Pourquoi les plaintes pour injures racistes sont si peu nombreuses en France
Les personnes noires continuent de subir des "discriminations nombreuses" en France, souligne la Commission nationale consultative des droits de l'homme (CNCDH) dans un rapport qui formule plusieurs recommandations afin de "décoloniser les esprits".
Dans l'édition 2019 de ses travaux "sur la lutte contre le racisme, l'antisémitisme et la xénophobie", remis au Premier ministre jeudi matin, la commission développe une partie de son rapport, bouclé en mars, sur les particularités du racisme envers les personnes noires. Entre 2017 et 2018, déjà, la France avait connu une hausse de 20% des actes racistes.
Ces chiffres sont pourtant sous-estimés par rapport à la réalité. De nombreuses insultes racistes ne sont jamais signalées et ne rentrent donc pas dans les comptes du ministère de l'Intérieur.
Plus que les regards, parfois déplacés, dans la rue, ce sont les mots de certains qui blessent Nadjidah.
“Des petits ou des grands, ils me traitent de noir ou ils me disent que j’ai un gros nez des trucs comme ça. Pour eux, ce n’est pas méchant, si on leur pose la question est-ce que vous êtes raciste, ils vont dire non”, indique-t-elle.
Des insultes que cette Marseillaise de 21 ans entend régulièrement. Pourtant, elle n’a jamais porté plainte. “Je me dis qu’il y a des choses plus graves que ça en fait. Si c’est vraiment grave, si c’est du vrai racisme, là, j’irai porter plainte”, assure-t-elle.
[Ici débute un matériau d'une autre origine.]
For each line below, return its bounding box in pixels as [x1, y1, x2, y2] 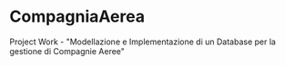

Les peines encourues trop faibles?
Elle n’est pas vraiment un cas isolé. Fatima, non plus, ne voit aucun intérêt à aller au commissariat pour signaler des insultes racistes. “Si on nous traite de nègre, qu’on va au commissariat, on dit quoi ? Ils ont parlé de la couleur de ma peau, je suis noire. Donc je finis par ne plus m’en rendre compte, je ne fais plus attention”, affirme la jeune femme.
Et rien dans le système judiciaire français n’incite les victimes à porter plainte, regrette Pauline Birolini, juriste à SOS Racisme.
“Pour une injure raciste à caractère privé, on encourt jusqu’à 1500 euros d’amende maximum. Donc, souvent, c'est des amendes assez faibles, et les amendes allouées à la victime sont faibles aussi. Donc ce n’est pas très encourageant par rapport à d’autres infractions qui pourtant sont tout aussi graves”, indique-t-elle.
Elle estime que trois plaintes déposées sur quatre n’aboutissent à aucune procédure judiciaire.
A noter que ce rapport, a été bouclé en mars, avant les manifestations de ces dernières semaines contre le racisme et les violences policières organisées par le comité Adama Traoré, jeune homme noir mort en juillet 2016 après son interpellation par des gendarmes en région parisienne. Une mobilisation revenue au premier plan depuis la mort de George Floyd, un quadragénaire noir asphyxié par un policier blanc le 25 mai à Minneapolis.